In his online video review, Nate "Blunty" Burr said:
It is a bit of a mess. The whole thing. It’s got some production values and cast members that you’d think would be in big-budget impressive stuff who know how to do things, and then huge chunks of it come off as this most horrible, awkward, badly delivered fanfilm... My eyes started to hurt from the amount eye-rolling.... I feel like hardcore Star Trek fans are going to be scared about saying, 'This is a bit shit.' I want more Star Trek on my TV, but not so much that I won't publish a video saying 'this Star Trek Renegades thing is kind of not fantastic.' [But] Worth watching just for the sake of the spectacle."
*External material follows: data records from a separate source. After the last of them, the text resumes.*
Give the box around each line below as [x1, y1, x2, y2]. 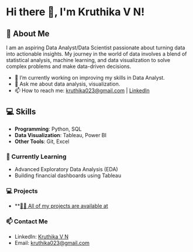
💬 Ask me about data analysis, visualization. [14, 80, 120, 87]
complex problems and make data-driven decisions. [6, 63, 132, 70]
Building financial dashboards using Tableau [14, 172, 122, 179]
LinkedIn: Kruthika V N [14, 233, 69, 240]
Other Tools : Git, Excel [14, 138, 70, 145]
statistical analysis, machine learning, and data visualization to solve [6, 57, 171, 63]
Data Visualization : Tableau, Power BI [14, 131, 107, 138]
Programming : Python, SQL [14, 125, 82, 132]
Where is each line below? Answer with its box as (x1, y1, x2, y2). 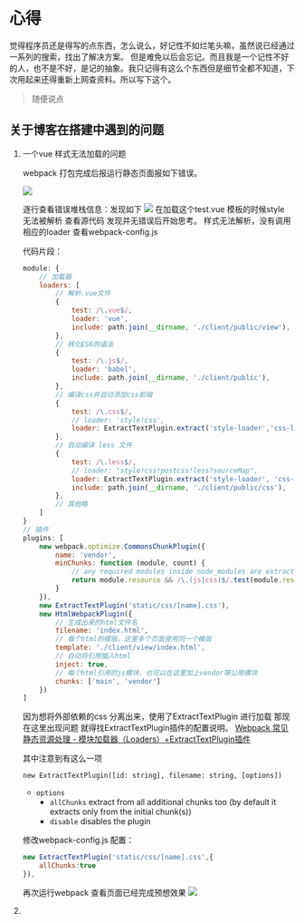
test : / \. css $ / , (71, 407, 133, 416)
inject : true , (55, 659, 109, 669)
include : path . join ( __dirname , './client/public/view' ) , (71, 323, 291, 332)
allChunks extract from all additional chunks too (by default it (49, 797, 277, 808)
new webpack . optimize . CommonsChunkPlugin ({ (39, 541, 206, 551)
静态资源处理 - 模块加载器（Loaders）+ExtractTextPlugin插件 (22, 734, 252, 744)
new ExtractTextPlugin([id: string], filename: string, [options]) (22, 772, 282, 781)
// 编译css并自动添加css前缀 (55, 390, 153, 399)
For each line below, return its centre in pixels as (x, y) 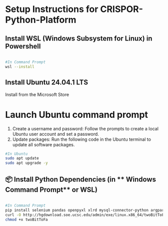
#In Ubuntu (16, 154)
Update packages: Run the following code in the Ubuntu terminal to (82, 139)
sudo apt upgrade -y (27, 163)
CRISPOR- (122, 9)
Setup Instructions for (52, 9)
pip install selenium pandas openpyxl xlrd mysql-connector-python (77, 210)
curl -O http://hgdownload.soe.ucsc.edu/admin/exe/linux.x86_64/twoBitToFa (86, 215)
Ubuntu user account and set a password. (55, 134)
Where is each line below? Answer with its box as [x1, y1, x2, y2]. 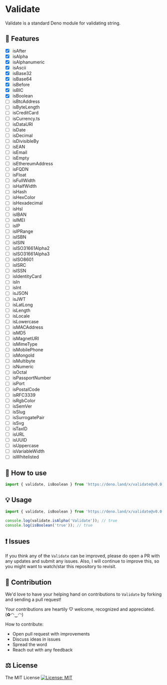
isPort [12, 381, 25, 387]
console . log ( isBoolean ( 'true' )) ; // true [5, 523, 93, 528]
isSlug [12, 409, 25, 415]
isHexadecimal [12, 200, 43, 206]
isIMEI [12, 217, 25, 223]
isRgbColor [12, 397, 36, 403]
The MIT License [5, 675, 40, 681]
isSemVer [12, 403, 32, 409]
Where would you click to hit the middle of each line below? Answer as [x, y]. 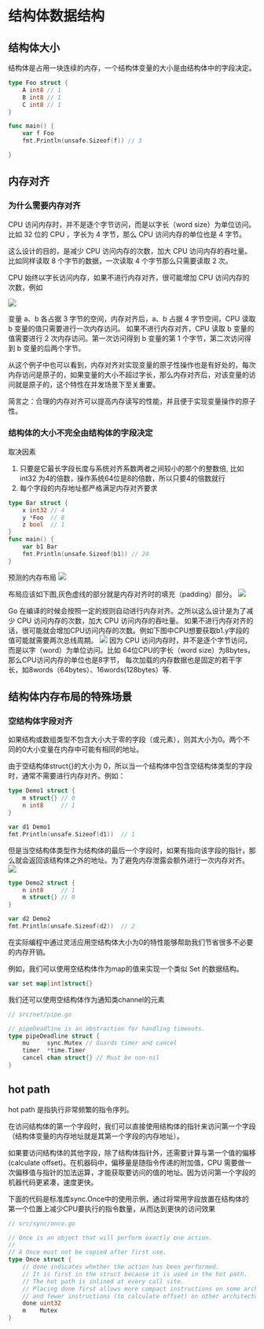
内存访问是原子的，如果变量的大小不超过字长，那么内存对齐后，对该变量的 [128, 375]
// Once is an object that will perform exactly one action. [110, 1238]
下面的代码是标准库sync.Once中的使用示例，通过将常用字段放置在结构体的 [129, 1199]
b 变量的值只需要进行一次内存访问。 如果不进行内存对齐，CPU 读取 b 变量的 [131, 328]
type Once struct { [40, 1260]
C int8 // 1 [42, 104]
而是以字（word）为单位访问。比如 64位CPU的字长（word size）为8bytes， [132, 650]
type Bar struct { [38, 503]
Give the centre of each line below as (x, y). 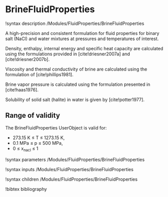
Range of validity (33, 116)
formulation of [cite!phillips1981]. (39, 74)
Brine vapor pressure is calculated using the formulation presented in (78, 84)
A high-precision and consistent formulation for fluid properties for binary (82, 33)
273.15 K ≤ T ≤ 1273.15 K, (39, 138)
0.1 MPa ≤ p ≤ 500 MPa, (38, 143)
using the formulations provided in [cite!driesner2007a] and (68, 54)
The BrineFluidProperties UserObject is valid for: (56, 127)
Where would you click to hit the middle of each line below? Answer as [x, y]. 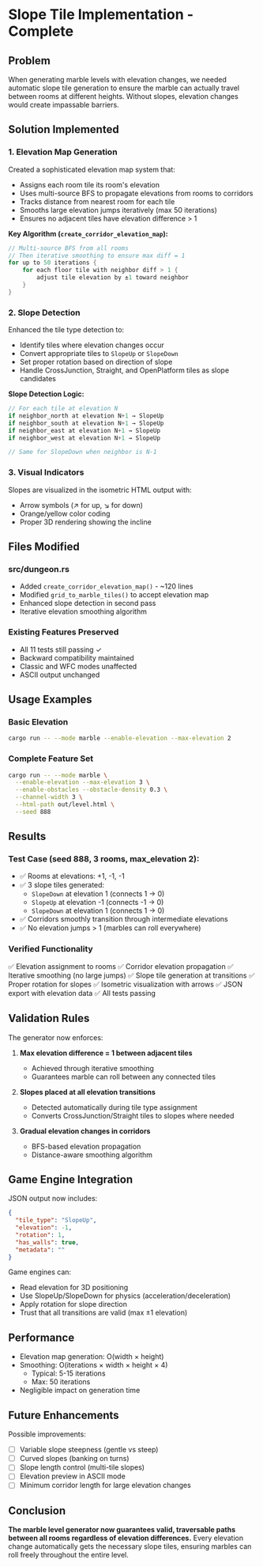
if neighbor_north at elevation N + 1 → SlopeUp [86, 416]
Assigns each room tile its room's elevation [90, 184]
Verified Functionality [51, 949]
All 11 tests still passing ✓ [61, 649]
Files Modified [44, 547]
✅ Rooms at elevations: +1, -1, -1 [72, 876]
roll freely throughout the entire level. [68, 1555]
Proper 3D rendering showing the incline [85, 522]

In her review for Trek News, Michelle T. said:
Some of the effects, particularly space shots and views of the ships, look amazing. The ship designs of the Icarus and the Archer are beautiful. The space battles in general look good, too. It does gradually become obvious that this is a fan film with a limited budget, which is important to keep in mind when judging this. A lot can be forgiven for that reason. Between the good effects with the ships, and some of the cringe-inducing smaller effects, it about evens out. It’s not a homerun, but not a disappointment.... Set and character design, including wardrobe and make-up are pretty hit and miss as well. The interiors of the ships are mostly believable and consistent with the style of other Trek series. Some of the sets, like Chekov’s office, could use a bit more work. The villains’ design and make-up is well done and creative. With some characters, like the Romulan assassin T’Leah, they may have run out of time or money to do much other than slap on some pointy ears and eyebrows.
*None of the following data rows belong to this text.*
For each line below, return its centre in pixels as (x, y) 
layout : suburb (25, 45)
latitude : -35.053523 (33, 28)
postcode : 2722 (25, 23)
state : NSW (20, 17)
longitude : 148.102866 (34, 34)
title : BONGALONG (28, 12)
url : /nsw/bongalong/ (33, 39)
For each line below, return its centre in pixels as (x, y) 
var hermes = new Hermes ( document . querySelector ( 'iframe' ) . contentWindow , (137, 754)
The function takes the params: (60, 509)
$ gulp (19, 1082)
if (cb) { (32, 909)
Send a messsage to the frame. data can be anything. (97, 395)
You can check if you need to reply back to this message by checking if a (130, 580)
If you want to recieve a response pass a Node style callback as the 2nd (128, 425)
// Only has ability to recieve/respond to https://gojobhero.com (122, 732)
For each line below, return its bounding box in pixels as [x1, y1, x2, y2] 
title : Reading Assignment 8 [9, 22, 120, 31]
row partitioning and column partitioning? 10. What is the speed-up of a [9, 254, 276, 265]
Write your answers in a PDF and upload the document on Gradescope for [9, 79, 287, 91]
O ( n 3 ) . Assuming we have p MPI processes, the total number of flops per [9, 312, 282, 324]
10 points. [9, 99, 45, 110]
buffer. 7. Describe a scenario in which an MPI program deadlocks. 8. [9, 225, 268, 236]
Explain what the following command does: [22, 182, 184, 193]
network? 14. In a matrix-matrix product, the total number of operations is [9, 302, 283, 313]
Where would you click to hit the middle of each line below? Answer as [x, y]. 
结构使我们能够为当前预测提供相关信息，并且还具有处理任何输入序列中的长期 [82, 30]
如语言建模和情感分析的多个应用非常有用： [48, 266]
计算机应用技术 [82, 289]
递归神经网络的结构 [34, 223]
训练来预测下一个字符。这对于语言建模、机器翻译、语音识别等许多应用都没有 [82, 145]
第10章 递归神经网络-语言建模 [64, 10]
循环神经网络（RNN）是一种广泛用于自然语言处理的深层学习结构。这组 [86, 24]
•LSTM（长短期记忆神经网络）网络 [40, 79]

In his review, Josh Roseman said:
I just wish it had lived up to my expectations. Overall I really didn’t think the writing on this show was as good as Russ’s previous production. The writers (Ethan Calk, Sky Conway, and Jack Treviño) are the same, so I’m not sure what happened. The story hit all the necessary beats, but none of them were really a surprise, except for a few of the deaths that were somewhat unexpected, and the little coda between Chekov and Tuvok. The problem was that we had to extend our brains past the end of Voyager, meet all these new characters, and somehow care about all of them. And there are a lot. I guess I could care about Singh, given time, but her motivations aren’t anything I haven’t seen (or written myself) before. Shree’s hacking scenes were pretty blah, and the villains’ speeches and actions (both the Syphon and the mastermind behind them) weren’t new either. Oh, and why would the Syphon put the Highlander 2 shield around Earth instead of just destroying it, since they clearly have the power to do the latter? Too much narrative convenience for me. Russ is a capable director, but the production design I feel limited him in ways I didn’t see in his previous productions — or even in much lower-budget fan productions, such as the Hidden Frontier series. It was especially evident in the bridge scenes (on both the Icarus and the Archer), as well as the Syphon planetary sequences — both when the crew is sneaking around and when some of them get captured. Everything felt small to me, and there’s only so much a director can do with handheld camera work (of which there was a lot).

===Awards===
Star Trek: Renegades won seven of thirteen categories in the 2016 Independent Star Trek Fan Film Awards (Best Production Design; Best Special & Visual Effects; Best Sound Design, Editing & Mixing; Best Makeup & Hairstyling; Best Costuming; Best Director and Best Original Story or Screenplay), presented at and by Treklanta.